Je me demande ce que la directrice me veut.
Cela fait presque six mois que je suis à l'internat. Tout le monde est gentil avec moi, les élèves, les profs, les surveillantes. Elles sont désolées de ce qui est arrivé à mes parents.
Je regarde l'arbre. Je ne veux pas penser à eux. J'attends."
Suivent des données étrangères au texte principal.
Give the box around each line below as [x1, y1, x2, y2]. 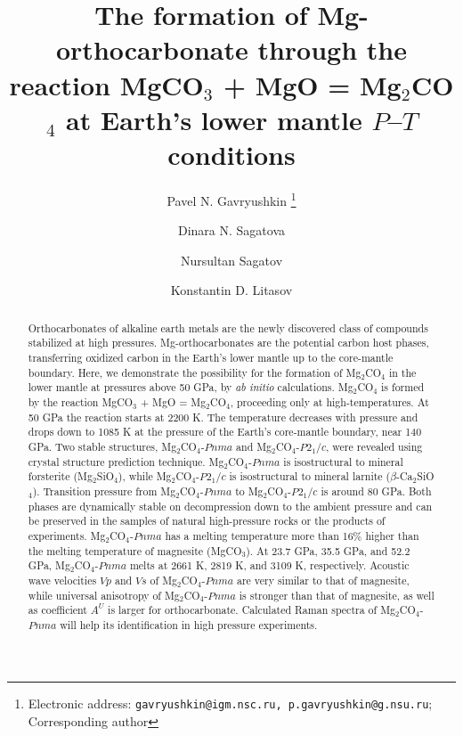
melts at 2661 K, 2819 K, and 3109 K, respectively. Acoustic [129, 558, 410, 573]
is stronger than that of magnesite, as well [239, 587, 435, 602]
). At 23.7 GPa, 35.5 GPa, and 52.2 [246, 543, 410, 558]
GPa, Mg [28, 558, 70, 573]
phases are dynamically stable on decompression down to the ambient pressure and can [28, 498, 433, 513]
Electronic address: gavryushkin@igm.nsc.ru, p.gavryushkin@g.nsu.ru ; [28, 694, 433, 713]
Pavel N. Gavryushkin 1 [167, 188, 296, 209]
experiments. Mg [28, 527, 106, 543]
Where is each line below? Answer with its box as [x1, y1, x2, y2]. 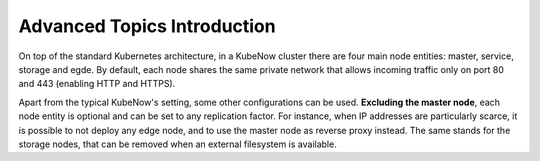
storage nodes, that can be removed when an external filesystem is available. [18, 138, 337, 150]
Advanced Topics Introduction [18, 15, 276, 37]
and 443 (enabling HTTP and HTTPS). [18, 78, 176, 90]
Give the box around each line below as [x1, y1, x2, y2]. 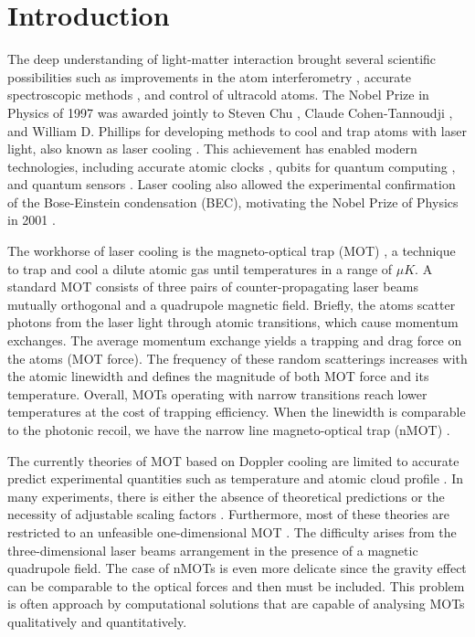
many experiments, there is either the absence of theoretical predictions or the [7, 486, 445, 505]
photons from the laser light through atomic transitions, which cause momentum [7, 313, 459, 332]
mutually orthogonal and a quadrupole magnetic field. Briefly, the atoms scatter [7, 294, 456, 313]
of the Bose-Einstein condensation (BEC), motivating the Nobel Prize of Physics [7, 192, 459, 211]
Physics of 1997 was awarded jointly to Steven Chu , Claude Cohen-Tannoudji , [7, 102, 453, 122]
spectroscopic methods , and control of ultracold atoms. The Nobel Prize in [7, 85, 429, 104]
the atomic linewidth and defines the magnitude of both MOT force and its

Voilà ... premières impressions ? On est donc en présence d'un récit à la première personne (mené par une jeune fille) et au présent. Son nom ? J'en suis arrivé à la page 323 ( sur 527) et je ne le connais toujours pas ... Ce que l'on sait d'entrée, c'est que cette jeune fille a perdu ses parents, sûrement d'une manière dramatique, d'où la compassion qui l'entoure. Ce que l'on sait aussi, c'est qu'elle est du genre à prendre des décisions et qu'elle NE VEUT PAS penser ...
Très vite moi j'ai pensé à Sofi Oksanen, l'auteure finlandaise de "Purge", je ne sais pas si vous connaissez : même mise à distance de la narratrice et du récit, avec une évacuation quasi-totale de l'expression des sentiments. Une écriture "objective" donc, qui confine parfois à la schizophrénie, comme si la narratrice se regardait agir et vivre. Ou peut-on même parler d'une écriture "autistique", comme pourrait le laisser penser le passage où la narratrice quitte l'internat (Pages 21 à 24) ? On verra plus loin que c'est un peu plus compliqué que cela ...
De même, pour rapporter les paroles des personnages c'est presque toujours le style indirect qui est employé. Un exemple page 17 :
"Grand-mère me dit qu'elle va m'aider à l'attacher à mon poignet. Je remarque seulement maintenant, quand elle me la prend des mains, que le bracelet est en métal. Grand-mère l'écarte avec ses doigts, la fait glisser sur mon poignet mais de façon à ce que le cadran soit placé à l'intérieur du poignet. Elle me dit que c'est comme ça qu'on doit porter sa montre. Elle ferme l'attache, le bracelet en métal s'enroule autour de mon poignet, il est si froid qu'il me donne la chair de poule. Grand-mère me dit que j'ai un joli poignet, tout fin, la montre me va très bien, elle est faite pour moi, il n'y aura même pas besoin d'ajuster le fermoir, elle me dit de regarder comme elle me va bien."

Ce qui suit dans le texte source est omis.